家に帰ると、久々にピアノの音色が鳴り響いていた。今日はお兄ちゃんの帰りが早かったみたい。
医学部の講義は隙間のないスケジュールで、授業が終わった後も図書室で勉強しているらしい。
「ただいま、お兄ちゃん。珍しいね、こんなに早いの」
「おう、有紗か。おかえり」
お兄ちゃんはピアノを弾く手を止めてこちらを向き返事をした。二重で切れ長の目にシャープな顎のライン。ああ、実の兄ながらため息が出るほど芸術的。しかも頭が良いのだから、神様はえこひいきだ。
「今日は地域の病院見学で近くだったから、大学は寄らずに帰ってきた」
「へー、どこに行っていたの」
「満天堂病院、近場だからな」
「ほんとだね、偶然じゃない」
そこで私はふと、お兄ちゃんに尋ねてみようと思った。千里ちゃんの病気のことだから、さすがに本人には聞きづらい。
「ねえ、病気のことって、もう勉強しているの」
「ああ、授業ではまだだけど、夏休みの間にそれを完読したから、だいたいのことはな」
そう言ってお兄ちゃんは本棚を指さした。「それ」とはお父さんの分厚い医学書のことだった。しばらく本棚が空いていたと思ったら、お兄ちゃんが読んでいたのか。しかもさらりと完読したって言えるなんて、学びの次元が違う。医学部の中でもトップクラスの成績になっちゃうと思う。つくづく規格外で、私と同じ血を引いているとは思えない。ずるい、けれど大好き。

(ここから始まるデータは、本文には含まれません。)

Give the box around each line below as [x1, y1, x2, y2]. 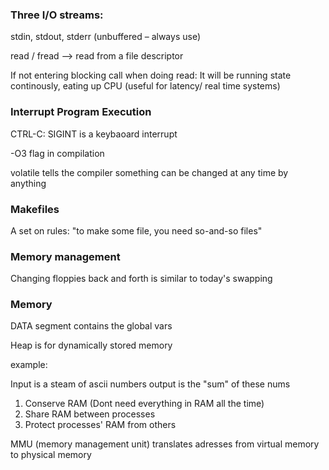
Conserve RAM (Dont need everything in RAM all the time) [24, 398, 265, 410]
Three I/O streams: [10, 8, 104, 22]
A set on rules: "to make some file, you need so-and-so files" [10, 224, 263, 237]
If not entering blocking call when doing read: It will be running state [10, 69, 292, 82]
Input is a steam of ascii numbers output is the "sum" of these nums [10, 378, 291, 390]
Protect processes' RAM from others [24, 419, 177, 431]
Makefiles [10, 202, 60, 216]
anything [10, 177, 47, 189]
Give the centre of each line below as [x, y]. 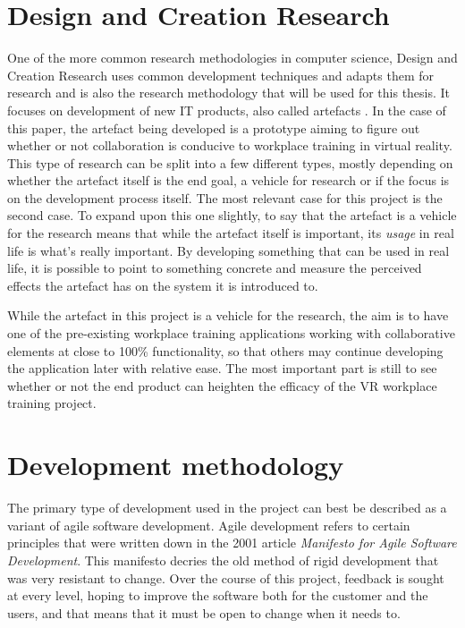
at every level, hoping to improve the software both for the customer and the [218, 595]
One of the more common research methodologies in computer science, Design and [232, 58]
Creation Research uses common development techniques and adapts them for [221, 75]
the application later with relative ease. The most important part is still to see [222, 368]
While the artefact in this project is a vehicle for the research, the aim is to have [228, 315]
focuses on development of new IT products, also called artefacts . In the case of [227, 110]
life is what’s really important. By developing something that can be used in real [228, 250]
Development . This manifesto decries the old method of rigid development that [223, 560]
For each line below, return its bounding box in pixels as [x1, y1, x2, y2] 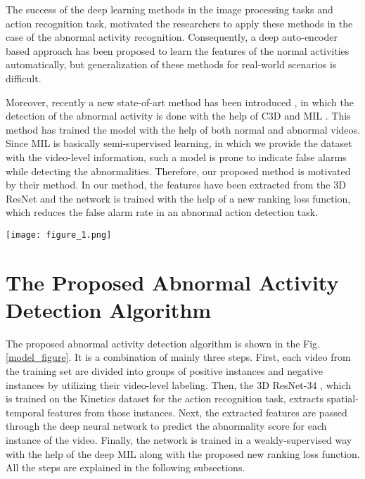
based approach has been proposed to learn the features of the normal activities [6, 43, 350, 58]
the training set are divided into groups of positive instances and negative [6, 364, 323, 378]
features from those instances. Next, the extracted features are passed [47, 404, 347, 419]
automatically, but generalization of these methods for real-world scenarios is [6, 57, 337, 72]
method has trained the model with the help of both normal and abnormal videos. [6, 122, 360, 136]
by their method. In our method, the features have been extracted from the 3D [6, 177, 346, 192]
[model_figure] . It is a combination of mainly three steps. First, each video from [6, 350, 351, 364]
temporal [6, 404, 44, 419]
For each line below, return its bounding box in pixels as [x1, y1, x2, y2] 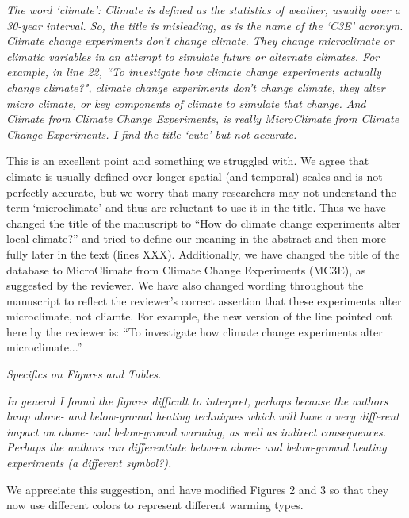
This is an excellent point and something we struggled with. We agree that [6, 152, 369, 169]
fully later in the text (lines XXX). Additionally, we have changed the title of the [6, 245, 400, 262]
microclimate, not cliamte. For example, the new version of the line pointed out [6, 308, 392, 324]
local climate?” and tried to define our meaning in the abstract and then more [6, 230, 386, 247]
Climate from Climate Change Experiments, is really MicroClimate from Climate [6, 110, 399, 127]
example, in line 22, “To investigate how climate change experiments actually [6, 63, 381, 80]
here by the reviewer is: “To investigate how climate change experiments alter [6, 323, 383, 340]
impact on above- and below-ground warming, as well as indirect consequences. [6, 423, 386, 439]
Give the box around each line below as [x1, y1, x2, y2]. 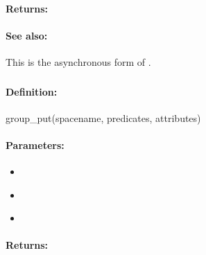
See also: [6, 28, 48, 42]
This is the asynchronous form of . [6, 54, 151, 69]
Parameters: [6, 137, 65, 152]
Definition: [6, 84, 58, 98]
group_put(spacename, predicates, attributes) [6, 110, 201, 125]
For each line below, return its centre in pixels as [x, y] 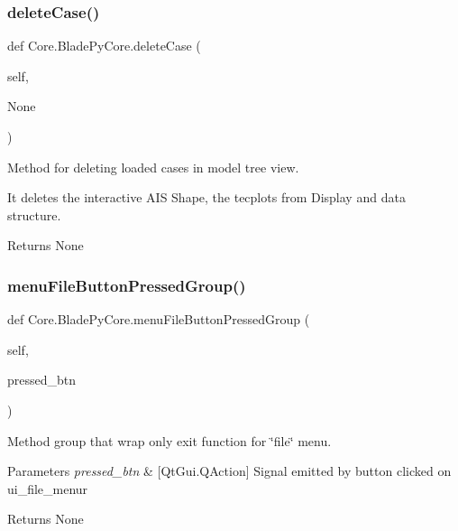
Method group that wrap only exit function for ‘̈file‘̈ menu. [169, 440]
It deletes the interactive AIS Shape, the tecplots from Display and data [206, 197]
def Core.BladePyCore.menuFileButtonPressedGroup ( [159, 319]
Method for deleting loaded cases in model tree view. [153, 167]
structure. [34, 214]
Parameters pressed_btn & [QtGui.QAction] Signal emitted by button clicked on [229, 471]
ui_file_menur [48, 488]
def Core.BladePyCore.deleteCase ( [104, 46]
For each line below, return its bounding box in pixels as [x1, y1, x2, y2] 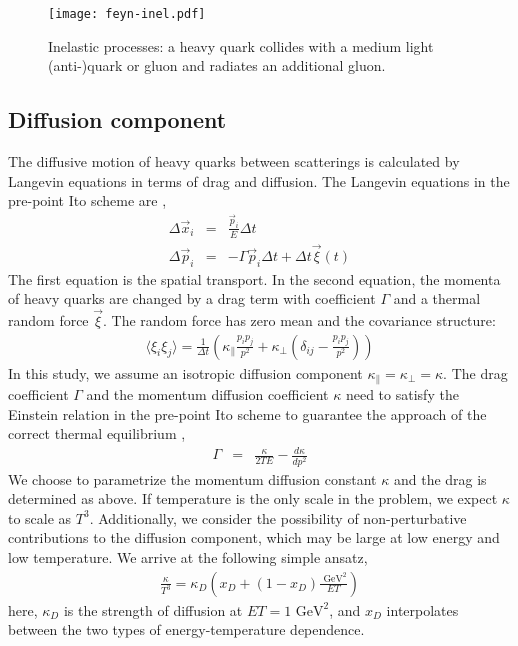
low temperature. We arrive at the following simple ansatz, [8, 546, 368, 567]
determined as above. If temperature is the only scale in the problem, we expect [8, 488, 498, 509]
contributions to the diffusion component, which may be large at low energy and [8, 527, 500, 548]
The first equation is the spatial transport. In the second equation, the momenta [8, 268, 501, 289]
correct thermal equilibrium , [8, 423, 186, 444]
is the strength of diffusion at [63, 599, 243, 620]
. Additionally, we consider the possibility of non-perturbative [89, 507, 467, 528]
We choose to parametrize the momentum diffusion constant [8, 468, 377, 489]
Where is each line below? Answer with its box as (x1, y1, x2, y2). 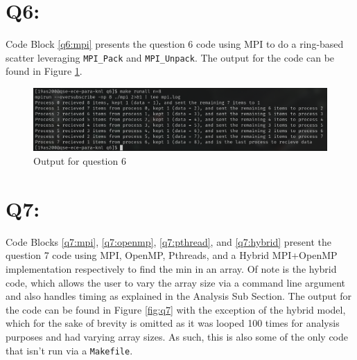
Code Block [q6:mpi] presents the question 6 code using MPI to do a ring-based (6, 37, 344, 51)
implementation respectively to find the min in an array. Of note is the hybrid (6, 261, 337, 276)
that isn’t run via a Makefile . (6, 343, 133, 357)
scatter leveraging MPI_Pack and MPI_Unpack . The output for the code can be (6, 50, 335, 64)
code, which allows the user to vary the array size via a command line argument (6, 275, 345, 289)
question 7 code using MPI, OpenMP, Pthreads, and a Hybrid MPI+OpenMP (6, 248, 338, 262)
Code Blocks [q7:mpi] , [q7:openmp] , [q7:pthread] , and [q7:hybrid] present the (6, 234, 332, 249)
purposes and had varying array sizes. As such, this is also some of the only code (6, 329, 349, 343)
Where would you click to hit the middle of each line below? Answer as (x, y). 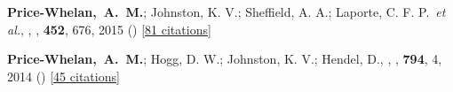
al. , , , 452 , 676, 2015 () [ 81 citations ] (109, 29)
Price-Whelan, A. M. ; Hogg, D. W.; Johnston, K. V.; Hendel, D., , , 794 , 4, (225, 59)
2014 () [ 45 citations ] (64, 76)
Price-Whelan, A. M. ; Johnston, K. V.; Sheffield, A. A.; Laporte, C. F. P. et (226, 11)
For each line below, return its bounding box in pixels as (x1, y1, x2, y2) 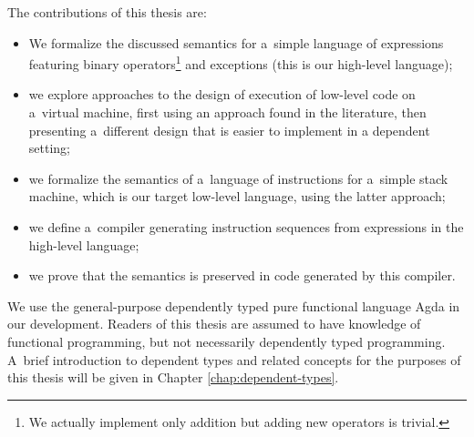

「じゃあ、お兄ちゃんに問題です。生まれたときは正常、でも子供のときに両眼がおかしくなって手術でとりました。なんの病気でしょう」
疑問に思っていた病気のことを、それとなくクイズっぽくしてみた。
お兄ちゃんは迷うことなく病名を口にした。
「ああ、推測すると『網膜芽細胞腫』だろうな」
一瞬で答えにたどり着いたので自信があるようだ。
「網膜芽細胞腫?」
「眼球を摘出するっていうことは、おそらく腫瘍だろうからな」
「でも、両眼がいっぺんにおかしくなるなんてこと、ほんとうにあるの?」
私が尋ね返すと、お兄ちゃんは立ち上がって医学書を本棚から取りだし、その病気のページを開いてみせる。
「医学書によるとだな、生まれた時点で有している異常な遺伝子がその病気の原因なんだ。だから、ほぼ同時に両眼に腫瘍ができることも多いらしい。生まれつきの運命っていうことだな」
「そうなんだ……」
「それに、眼だけじゃなくて、いろんな病気を併発しやすいっていう特徴があるらしい」
「へぇ……」
そう言われて不安がよぎり、千里ちゃんの顔を思い浮かべる。まぶたは閉じているけれど、不健康には見えない明るい表情。うん、彼女はきっと大丈夫。
「有紗の知り合いでそんな病気の人がいるのか?」
「あっ、いや、ちょっと小耳にはさんだだけ」
あわてて両手を目の前で振って否定するけれど、きっと気づかれていると思う。私は想像を働かせると、表情が固まってしまうらしいから。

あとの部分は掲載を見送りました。